🫁

Pneumonia Overview and Pathophysiology

Sep 8, 2025

Overview

This lecture explains pneumonia, its causes, types, diagnostic features, and treatments, focusing on pathophysiology, microbial causes, and clinical classification.

Pneumonia Pathophysiology

  • Pneumonia is a lung infection causing inflammation and fluid in lung tissue, making breathing harder.
  • Air travels via trachea → bronchi → bronchioles → alveoli, where gas exchange occurs.
  • The immune system protects lungs with coughing, mucociliary escalator, and alveolar macrophages.
  • Pathogens overcoming these defenses colonize lung tissue, causing an inflammatory response with fluid and white blood cell influx.

Causes of Pneumonia

  • Most common causes are viruses (e.g., influenza), bacteria (e.g., Streptococcus pneumoniae, Haemophilus influenzae, Staphylococcus aureus), and less commonly fungi and mycobacteria.
  • Atypical pneumonia is caused by organisms like Mycoplasma pneumoniae and Chlamydophila pneumoniae, causing milder or vague symptoms.
  • Fungal causes include Coccidioidomycosis, Histoplasmosis, Blastomycosis (regional), Cryptococcus (widespread), and Pneumocystis jirovecii (immunocompromised).
  • Mycobacterium tuberculosis (TB) is an important slow-growing bacterial cause.

Types of Pneumonia by Acquisition

  • Community-acquired pneumonia: contracted outside hospitals.
  • Hospital-acquired (nosocomial) pneumonia: develops during hospitalization; microbes are often antibiotic-resistant (e.g., MRSA).
  • Ventilator-associated pneumonia: a subset of hospital-acquired, linked to biofilm formation on endotracheal tubes.
  • Aspiration pneumonia: from inhaling food, drink, or gastric contents, often when cough/gag reflexes are impaired.

Types of Pneumonia by Location

  • Bronchopneumonia: infection spread throughout bronchioles and alveoli.
  • Atypical/interstitial pneumonia: infection mainly in interstitium around alveoli.
  • Lobar pneumonia: infection consolidates an entire lobe, commonly from Streptococcus pneumoniae.

Lobar Pneumonia Stages

  • Congestion (1-2 days): fluid fills alveoli and vessels.
  • Red hepatization (3-4 days): airspaces fill with exudate, red blood cells, neutrophils, and fibrin.
  • Gray hepatization (5-7 days): breakdown of red blood cells changes color; lungs remain firm.
  • Resolution (day 8+): exudate is cleared by enzymes, macrophages, or coughing.

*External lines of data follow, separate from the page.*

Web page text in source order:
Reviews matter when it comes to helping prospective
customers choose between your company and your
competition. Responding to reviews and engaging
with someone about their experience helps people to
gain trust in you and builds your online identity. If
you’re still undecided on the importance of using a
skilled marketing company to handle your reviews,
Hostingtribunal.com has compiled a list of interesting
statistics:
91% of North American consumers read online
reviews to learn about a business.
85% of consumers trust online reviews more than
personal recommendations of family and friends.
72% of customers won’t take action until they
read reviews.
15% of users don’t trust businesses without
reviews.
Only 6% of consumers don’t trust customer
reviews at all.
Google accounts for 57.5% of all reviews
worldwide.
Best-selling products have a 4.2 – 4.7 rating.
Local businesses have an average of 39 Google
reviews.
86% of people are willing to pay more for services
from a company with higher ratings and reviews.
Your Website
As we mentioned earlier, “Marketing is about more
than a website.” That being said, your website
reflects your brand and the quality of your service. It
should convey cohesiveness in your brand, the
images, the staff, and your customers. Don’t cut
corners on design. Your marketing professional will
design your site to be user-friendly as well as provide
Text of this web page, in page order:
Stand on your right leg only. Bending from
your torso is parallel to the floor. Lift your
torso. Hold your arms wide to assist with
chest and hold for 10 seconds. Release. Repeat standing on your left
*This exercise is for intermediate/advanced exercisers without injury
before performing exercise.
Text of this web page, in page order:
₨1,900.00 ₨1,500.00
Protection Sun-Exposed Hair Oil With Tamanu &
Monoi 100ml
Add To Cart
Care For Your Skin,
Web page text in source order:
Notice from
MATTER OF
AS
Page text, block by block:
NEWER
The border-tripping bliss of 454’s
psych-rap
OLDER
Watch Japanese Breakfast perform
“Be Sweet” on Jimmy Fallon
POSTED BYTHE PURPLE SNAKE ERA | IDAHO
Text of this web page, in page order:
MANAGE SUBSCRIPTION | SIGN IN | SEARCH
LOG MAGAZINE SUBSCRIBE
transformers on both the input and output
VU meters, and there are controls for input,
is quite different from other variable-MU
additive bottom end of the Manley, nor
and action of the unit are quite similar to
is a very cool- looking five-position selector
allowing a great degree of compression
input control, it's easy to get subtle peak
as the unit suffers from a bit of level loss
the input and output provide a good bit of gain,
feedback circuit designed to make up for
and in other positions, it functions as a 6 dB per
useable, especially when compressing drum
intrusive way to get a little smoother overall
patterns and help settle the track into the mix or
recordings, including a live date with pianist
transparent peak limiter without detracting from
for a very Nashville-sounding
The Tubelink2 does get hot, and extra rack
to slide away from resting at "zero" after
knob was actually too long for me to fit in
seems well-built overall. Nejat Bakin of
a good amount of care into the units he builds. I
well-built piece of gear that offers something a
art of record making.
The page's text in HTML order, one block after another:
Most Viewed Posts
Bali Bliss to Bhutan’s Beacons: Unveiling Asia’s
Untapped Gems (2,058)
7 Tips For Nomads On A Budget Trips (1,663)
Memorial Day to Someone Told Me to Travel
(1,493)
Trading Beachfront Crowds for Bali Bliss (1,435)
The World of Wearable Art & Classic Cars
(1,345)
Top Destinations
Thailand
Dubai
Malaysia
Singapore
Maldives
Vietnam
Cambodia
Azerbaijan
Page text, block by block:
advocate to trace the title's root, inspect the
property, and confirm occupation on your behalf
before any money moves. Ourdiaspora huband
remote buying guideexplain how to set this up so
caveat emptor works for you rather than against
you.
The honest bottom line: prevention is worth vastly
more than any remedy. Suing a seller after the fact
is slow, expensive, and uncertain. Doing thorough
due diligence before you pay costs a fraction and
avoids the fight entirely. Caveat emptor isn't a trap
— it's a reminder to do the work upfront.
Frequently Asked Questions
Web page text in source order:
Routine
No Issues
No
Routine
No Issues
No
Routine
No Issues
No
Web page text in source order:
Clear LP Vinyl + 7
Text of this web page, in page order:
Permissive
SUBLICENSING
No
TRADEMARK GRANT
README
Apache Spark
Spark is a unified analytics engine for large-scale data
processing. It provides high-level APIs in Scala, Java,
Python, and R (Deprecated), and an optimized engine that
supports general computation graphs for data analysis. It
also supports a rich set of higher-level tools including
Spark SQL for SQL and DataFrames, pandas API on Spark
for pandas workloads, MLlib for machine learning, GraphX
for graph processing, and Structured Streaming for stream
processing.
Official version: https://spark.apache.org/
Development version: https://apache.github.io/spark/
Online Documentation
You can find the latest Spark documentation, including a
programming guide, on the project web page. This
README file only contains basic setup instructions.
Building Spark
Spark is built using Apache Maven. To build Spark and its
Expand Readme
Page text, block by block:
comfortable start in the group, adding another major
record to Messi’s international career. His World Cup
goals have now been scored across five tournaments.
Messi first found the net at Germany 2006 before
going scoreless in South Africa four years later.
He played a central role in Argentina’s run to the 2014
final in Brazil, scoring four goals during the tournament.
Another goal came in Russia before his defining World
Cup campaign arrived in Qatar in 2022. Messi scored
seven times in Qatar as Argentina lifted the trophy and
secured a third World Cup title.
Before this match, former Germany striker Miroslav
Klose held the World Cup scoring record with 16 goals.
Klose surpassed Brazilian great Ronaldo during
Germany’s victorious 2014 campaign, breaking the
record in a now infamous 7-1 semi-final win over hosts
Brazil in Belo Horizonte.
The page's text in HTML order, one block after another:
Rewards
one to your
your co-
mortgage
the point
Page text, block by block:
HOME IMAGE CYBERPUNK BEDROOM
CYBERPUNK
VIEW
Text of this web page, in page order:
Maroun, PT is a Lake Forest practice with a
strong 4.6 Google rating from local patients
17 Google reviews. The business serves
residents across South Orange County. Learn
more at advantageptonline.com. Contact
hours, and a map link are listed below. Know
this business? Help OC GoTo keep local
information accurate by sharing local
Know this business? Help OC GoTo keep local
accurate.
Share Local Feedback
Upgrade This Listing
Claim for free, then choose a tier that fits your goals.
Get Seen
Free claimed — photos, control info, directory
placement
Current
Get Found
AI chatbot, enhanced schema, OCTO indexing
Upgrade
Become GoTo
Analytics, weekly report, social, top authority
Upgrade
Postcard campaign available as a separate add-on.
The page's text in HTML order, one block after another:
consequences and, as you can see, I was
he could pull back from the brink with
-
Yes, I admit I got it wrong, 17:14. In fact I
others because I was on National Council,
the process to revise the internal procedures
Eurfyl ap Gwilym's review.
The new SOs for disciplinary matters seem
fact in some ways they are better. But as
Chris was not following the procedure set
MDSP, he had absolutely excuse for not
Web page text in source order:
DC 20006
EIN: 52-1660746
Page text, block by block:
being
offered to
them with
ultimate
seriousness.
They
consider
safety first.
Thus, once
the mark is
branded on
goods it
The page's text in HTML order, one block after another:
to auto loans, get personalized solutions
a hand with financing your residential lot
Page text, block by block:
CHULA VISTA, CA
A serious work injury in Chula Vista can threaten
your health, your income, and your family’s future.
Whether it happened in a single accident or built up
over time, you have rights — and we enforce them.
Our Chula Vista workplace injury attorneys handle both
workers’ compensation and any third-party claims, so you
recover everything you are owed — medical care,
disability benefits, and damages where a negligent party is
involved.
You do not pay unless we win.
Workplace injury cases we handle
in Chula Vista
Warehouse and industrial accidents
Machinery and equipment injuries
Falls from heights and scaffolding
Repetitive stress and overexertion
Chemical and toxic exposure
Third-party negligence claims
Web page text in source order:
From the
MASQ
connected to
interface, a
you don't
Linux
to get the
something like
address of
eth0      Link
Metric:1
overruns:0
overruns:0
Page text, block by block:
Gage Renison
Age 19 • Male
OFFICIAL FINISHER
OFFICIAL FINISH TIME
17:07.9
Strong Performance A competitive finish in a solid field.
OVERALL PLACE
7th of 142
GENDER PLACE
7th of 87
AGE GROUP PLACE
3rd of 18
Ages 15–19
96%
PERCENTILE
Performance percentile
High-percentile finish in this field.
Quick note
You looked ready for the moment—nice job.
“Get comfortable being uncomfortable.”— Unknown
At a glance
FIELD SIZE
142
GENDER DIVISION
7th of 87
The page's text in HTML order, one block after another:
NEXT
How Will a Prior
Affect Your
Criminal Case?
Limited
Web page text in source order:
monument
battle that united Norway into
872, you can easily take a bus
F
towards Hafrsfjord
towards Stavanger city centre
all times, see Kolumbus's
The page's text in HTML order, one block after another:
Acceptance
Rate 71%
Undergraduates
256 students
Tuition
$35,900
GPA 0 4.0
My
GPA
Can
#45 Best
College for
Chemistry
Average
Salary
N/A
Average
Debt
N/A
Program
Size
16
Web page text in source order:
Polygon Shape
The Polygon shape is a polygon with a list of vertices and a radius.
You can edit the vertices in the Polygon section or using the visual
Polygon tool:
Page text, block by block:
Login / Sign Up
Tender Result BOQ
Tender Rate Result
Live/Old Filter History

Clinical Features and Diagnosis

  • Common symptoms: shortness of breath, chest pain, productive cough, fatigue, and fever.
  • Chest x-ray: bronchopneumonia shows patchy infiltrates, interstitial pneumonia shows reticular opacities, lobar pneumonia is localized.
  • Physical findings: dullness to percussion, increased tactile vocal fremitus, late inspiratory crackles, bronchial breath sounds, bronchophony, and egophony.

Treatment

  • Most cases treated with antibiotics for bacterial causes.
  • Symptomatic relief with cough suppressants and pain medication.

Key Terms & Definitions

  • Alveoli — tiny lung sacs enabling oxygen and carbon dioxide exchange with blood.
  • Mucociliary escalator — airway lining that traps and moves particles out of lungs.
  • Macrophages — immune cells in alveoli that ingest microbes.
  • Community-acquired pneumonia — infection acquired outside healthcare settings.
  • Nosocomial pneumonia — pneumonia developed during hospital stay.
  • MRSA — methicillin-resistant Staphylococcus aureus, an antibiotic-resistant bacteria.
  • Ventilator-associated pneumonia — pneumonia developing in patients on mechanical ventilation.
  • Aspiration pneumonia — pneumonia from inhaled foreign material.
  • Lobar pneumonia — infection consolidates an entire lung lobe.

Action Items / Next Steps

  • Review stages and types of pneumonia.
  • Familiarize with key causative microbes and diagnostic features.
  • Prepare for related exam questions on classification and pathophysiology.